### Directions for this task
Everything in the records below from the line containing "Give the centre" through the line containing "Rechenregeln? [52, 167]" is to be reproduced exactly, those two lines included; no picture is to be copied.

### Dataset extract
:::::
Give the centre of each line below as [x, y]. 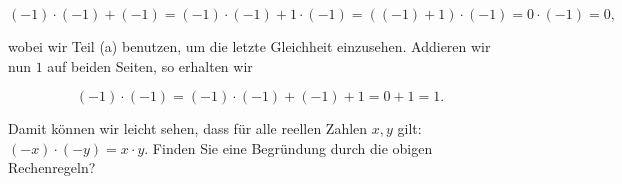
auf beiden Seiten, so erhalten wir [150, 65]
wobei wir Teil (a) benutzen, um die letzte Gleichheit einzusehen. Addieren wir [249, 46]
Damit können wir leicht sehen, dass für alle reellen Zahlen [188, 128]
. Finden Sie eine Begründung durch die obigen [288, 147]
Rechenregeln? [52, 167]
:::::
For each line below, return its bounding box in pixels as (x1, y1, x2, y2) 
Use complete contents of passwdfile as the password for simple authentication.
:::::
### Your solution
Give the centre of each line below as [x, y]. 
auf beiden Seiten, so erhalten wir [150, 65]
wobei wir Teil (a) benutzen, um die letzte Gleichheit einzusehen. Addieren wir [249, 46]
Damit können wir leicht sehen, dass für alle reellen Zahlen [188, 128]
. Finden Sie eine Begründung durch die obigen [288, 147]
Rechenregeln? [52, 167]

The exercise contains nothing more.